I believe I understand what you're trying to tell me, however, I suppose I am unsure of how to apply it.

The issue that I have, is that my function potentially only takes a single string parameter (the path to the resource). I was hoping to allow for the use of tag paths in the expression structure there.

All of this works when the binding is first fired. However, I can not get tag changes to cause a re-trigger of my function, because the argument in the expression is (correctly) a constant expression.

In other words, because the resource path doesn't change so the containing expression is never re-evaluated.

If I force the use of an argument for anything that needs to be dynamically updated, then everything works as expected, it just felt clunky to me to force a Tag to be passed in as an argument. Perhaps I am causing myself pain for something that isn't achievable as an extension.
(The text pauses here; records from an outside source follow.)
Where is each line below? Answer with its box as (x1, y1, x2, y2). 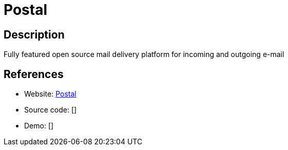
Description (4, 28, 65, 41)
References (4, 67, 64, 81)
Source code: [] (24, 105, 77, 115)
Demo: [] (24, 121, 54, 130)
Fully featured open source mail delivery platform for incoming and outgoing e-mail (4, 50, 284, 59)
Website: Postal (24, 89, 76, 99)
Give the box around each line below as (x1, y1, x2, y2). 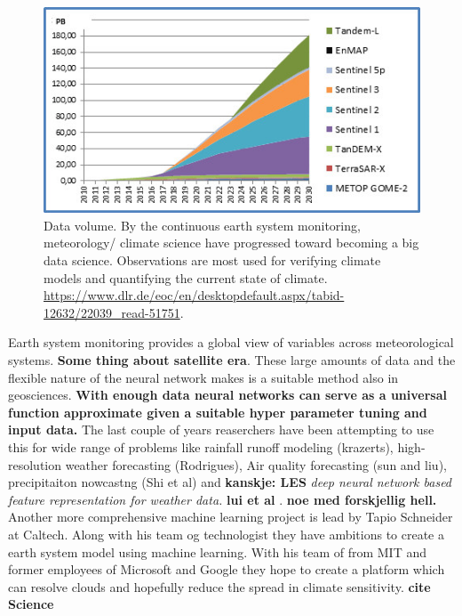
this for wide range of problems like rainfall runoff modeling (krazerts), (8, 437, 394, 456)
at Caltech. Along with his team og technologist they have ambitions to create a (8, 524, 444, 543)
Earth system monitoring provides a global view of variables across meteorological (8, 333, 454, 352)
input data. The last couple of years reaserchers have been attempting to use (8, 420, 434, 439)
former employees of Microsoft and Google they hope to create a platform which (8, 560, 445, 579)
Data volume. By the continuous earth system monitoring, (44, 215, 361, 234)
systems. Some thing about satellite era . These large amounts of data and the (8, 351, 456, 369)
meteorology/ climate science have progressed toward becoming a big (44, 233, 419, 252)
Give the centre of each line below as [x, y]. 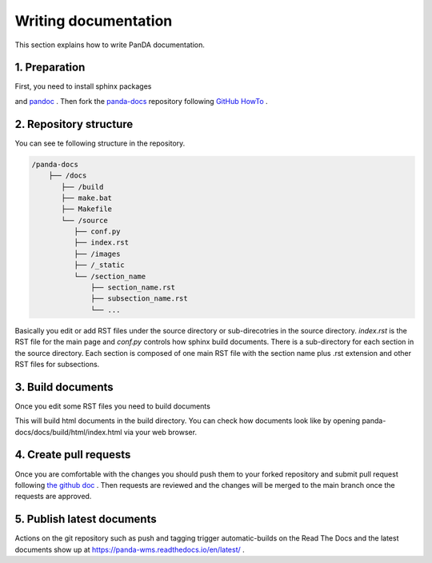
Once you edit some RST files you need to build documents [113, 406]
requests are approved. [53, 497]
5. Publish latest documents [86, 519]
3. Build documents [64, 387]
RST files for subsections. [57, 364]
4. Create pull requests [73, 455]
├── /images [97, 254]
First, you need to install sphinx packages [83, 86]
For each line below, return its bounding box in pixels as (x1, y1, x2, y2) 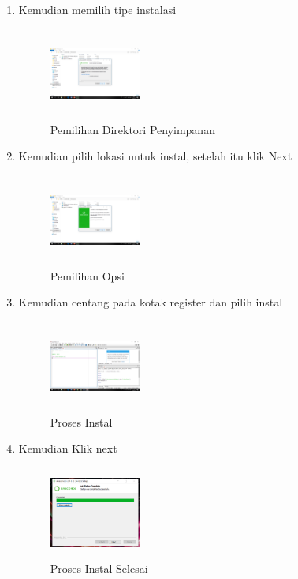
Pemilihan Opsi (50, 267, 125, 284)
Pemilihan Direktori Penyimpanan (50, 121, 215, 137)
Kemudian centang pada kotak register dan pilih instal (18, 294, 283, 310)
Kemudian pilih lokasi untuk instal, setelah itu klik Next (18, 148, 292, 164)
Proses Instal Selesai (50, 560, 148, 577)
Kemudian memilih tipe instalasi (18, 2, 177, 17)
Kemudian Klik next (18, 440, 117, 457)
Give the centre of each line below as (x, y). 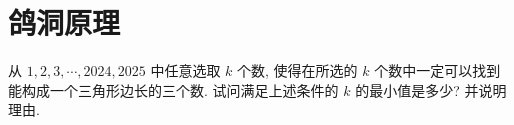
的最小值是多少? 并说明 (431, 89)
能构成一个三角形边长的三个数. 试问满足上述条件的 (173, 89)
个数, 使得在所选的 (297, 70)
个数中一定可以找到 (437, 70)
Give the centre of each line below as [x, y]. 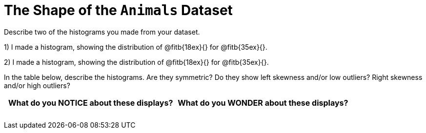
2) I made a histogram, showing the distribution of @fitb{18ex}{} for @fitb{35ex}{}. [136, 62]
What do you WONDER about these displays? [263, 103]
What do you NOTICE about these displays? [91, 103]
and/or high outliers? [37, 85]
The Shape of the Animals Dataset [118, 10]
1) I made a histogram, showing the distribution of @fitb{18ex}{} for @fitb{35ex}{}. [136, 47]
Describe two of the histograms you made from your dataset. [102, 32]
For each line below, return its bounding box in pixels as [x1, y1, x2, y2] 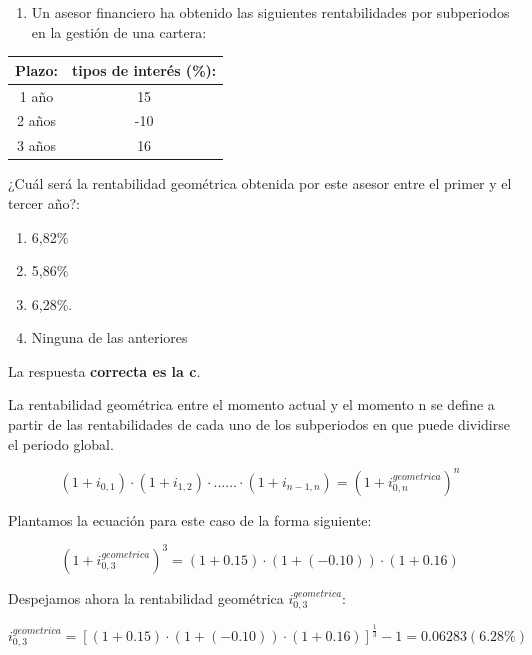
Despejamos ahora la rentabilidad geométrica [8, 587, 284, 608]
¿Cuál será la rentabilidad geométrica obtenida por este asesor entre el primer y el [8, 173, 512, 194]
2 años [17, 110, 56, 131]
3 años [17, 135, 56, 156]
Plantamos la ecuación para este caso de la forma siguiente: [8, 509, 372, 530]
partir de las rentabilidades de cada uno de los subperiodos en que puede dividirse [8, 414, 510, 435]
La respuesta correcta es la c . [8, 360, 201, 381]
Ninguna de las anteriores [31, 327, 188, 348]
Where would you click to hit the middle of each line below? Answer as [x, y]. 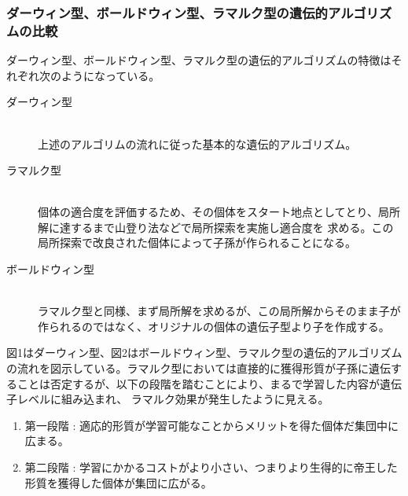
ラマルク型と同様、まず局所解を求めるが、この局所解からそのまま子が [219, 311]
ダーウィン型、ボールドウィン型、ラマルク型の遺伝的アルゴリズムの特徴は [199, 60]
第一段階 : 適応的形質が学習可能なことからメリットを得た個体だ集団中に [212, 425]
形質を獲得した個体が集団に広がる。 [118, 482]
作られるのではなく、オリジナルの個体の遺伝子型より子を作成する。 [214, 326]
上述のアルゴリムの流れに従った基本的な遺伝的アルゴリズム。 [197, 143]
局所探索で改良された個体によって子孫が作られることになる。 [197, 242]
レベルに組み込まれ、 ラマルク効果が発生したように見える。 [173, 399]

You must parse your expression to identify the "changeable" items and subscribe to them. When the subscriptions deliver new values, you stash them in your function instance and tell the InteractionListener to trigger. Your code then gets asked to recompute itself and deliver the result to the caller.

Your code must be smart enough to notice when the expression itself changes, so can unsubscribe from things it no longer needs, and to unsubscribe from everything when the function is shut down.

I should repeat that my iteration functions explicitly disallow any nested subscription expressions (nested functions never receive the .connect() call).

I suspect you will choke on the need to track subscriptions per macro caller, not just per macro definition.